Opportunistic Screening for CVD Risk Factors: The Dubai Shopping for Cardiovascular Risk Study (DISCOVERY).

Author information

1
Dubai Heart Centre, Dubai Hospital, Dubai Health Authority, Dubai, United Arab Emirates. Electronic address: ahyusufali@dha.gov.ae.
2
Dubai Heart Centre, Dubai Hospital, Dubai Health Authority, Dubai, United Arab Emirates.
3
Rashid Hospital, Dubai Health Authority, Dubai, United Arab Emirates.
4
Canadian Specialist Hospital, Dubai, United Arab Emirates.
5
PHC, Dubai Health Authority, Dubai, United Arab Emirates.
6
Fujairah Hospital, Fujairah, United Arab Emirates.
7
United Arab Emirates University, Al Ain, United Arab Emirates.
8
Saif and IBHO Hospital & RAKMSU, Ras al-Khaimah, United Arab Emirates.
9
Institute of Cardiac Sciences, Sheikh Khalifa Medical City, Abu Dhabi, United Arab Emirates.

Abstract

BACKGROUND:

Comprehensive cardiovascular disease risk factor (CVDRF) screening programs are limited in the developing world.
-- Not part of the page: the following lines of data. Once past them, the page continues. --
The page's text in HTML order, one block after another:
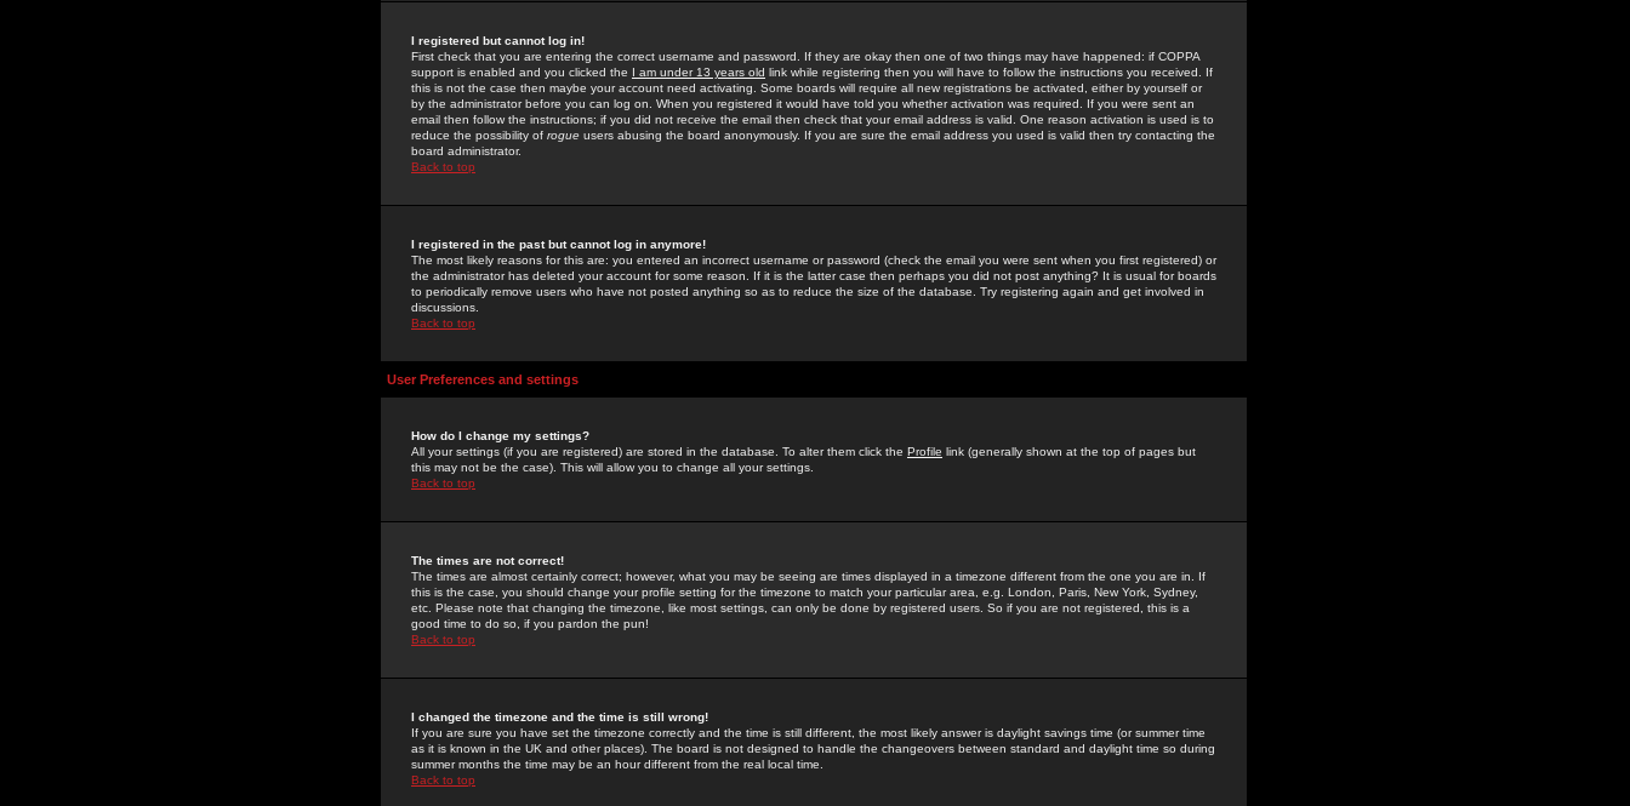
I registered but cannot log in!
First check that you are entering the correct username and password. If they are okay then one of two things may have happened: if COPPA
support is enabled and you clicked the I am under 13 years old link while registering then you will have to follow the instructions you received. If
this is not the case then maybe your account need activating. Some boards will require all new registrations be activated, either by yourself or
by the administrator before you can log on. When you registered it would have told you whether activation was required. If you were sent an
email then follow the instructions; if you did not receive the email then check that your email address is valid. One reason activation is used is to
reduce the possibility of rogue users abusing the board anonymously. If you are sure the email address you used is valid then try contacting the
board administrator.
Back to top
I registered in the past but cannot log in anymore!
The most likely reasons for this are: you entered an incorrect username or password (check the email you were sent when you first registered) or
the administrator has deleted your account for some reason. If it is the latter case then perhaps you did not post anything? It is usual for boards
to periodically remove users who have not posted anything so as to reduce the size of the database. Try registering again and get involved in
discussions.
Back to top
User Preferences and settings
How do I change my settings?
All your settings (if you are registered) are stored in the database. To alter them click the Profile link (generally shown at the top of pages but
this may not be the case). This will allow you to change all your settings.
Back to top
The times are not correct!
The times are almost certainly correct; however, what you may be seeing are times displayed in a timezone different from the one you are in. If
this is the case, you should change your profile setting for the timezone to match your particular area, e.g. London, Paris, New York, Sydney,
etc. Please note that changing the timezone, like most settings, can only be done by registered users. So if you are not registered, this is a
good time to do so, if you pardon the pun!
Back to top
I changed the timezone and the time is still wrong!
If you are sure you have set the timezone correctly and the time is still different, the most likely answer is daylight savings time (or summer time
as it is known in the UK and other places). The board is not designed to handle the changeovers between standard and daylight time so during
summer months the time may be an hour different from the real local time.
Back to top

Simplifying screening can increase its utility.

OBJECTIVES:

The present study aims to estimate the burden of CVDRF in volunteers and the yield of newly discovered CVDRF comparing different sites and nationalities using this screening method.

METHODS:

Voluntary point-of-care CVDRF screening was conducted in 4 shopping malls, 9 health care facilities, and 3 labor camps in 5 cities in the United Arab Emirates. Follow-up for newly diagnosed diabetes mellitus, hypertension, and dyslipidemia was made 1 month after screening to inquire about physician consultation, confirmation of diagnosis, and lifestyle changes.

RESULTS:

A total of 4,128 subjects were screened (43% at malls, 36% at health care facilities, and 22% at labor camps). Subjects were relatively young (38 ± 11 years), predominantly male (75%), and of diverse nationalities (United Arab Emirates: 7%, other Arabs: 10%, South Asians: 74%, other Asians: 5%, and other nationalities: 5%). CVDRF were frequent (diabetes mellitus: 32%, hypertension: 31%, dyslipidemia: 69%, current smokers: 21%, obesity: 20%, and central obesity: 24%). Most subjects (85%) had ≥1 CVDRF, and many (17%) had ≥3 CVDRF. A new diagnosis of diabetes mellitus, hypertension, or dyslipidemia was uncovered in 61.5%, with the highest yield (74.0%) in labor camps. At follow-up of those with new CVDRF, positive lifestyle changes were reported in 60%, but only 33% had consulted a doctor; of these, diagnosis was confirmed in 63% for diabetes mellitus, 93% for hypertension, and 87% for dyslipidemia.

CONCLUSIONS:

In this relatively young and ethnically diverse cohort, CVDRF burden and yield of screening was high. Screening in these settings is pertinent and can be simplified.

PMID:
26271552
DOI:
10.1016/j.gheart.2015.04.008
[Indexed for MEDLINE]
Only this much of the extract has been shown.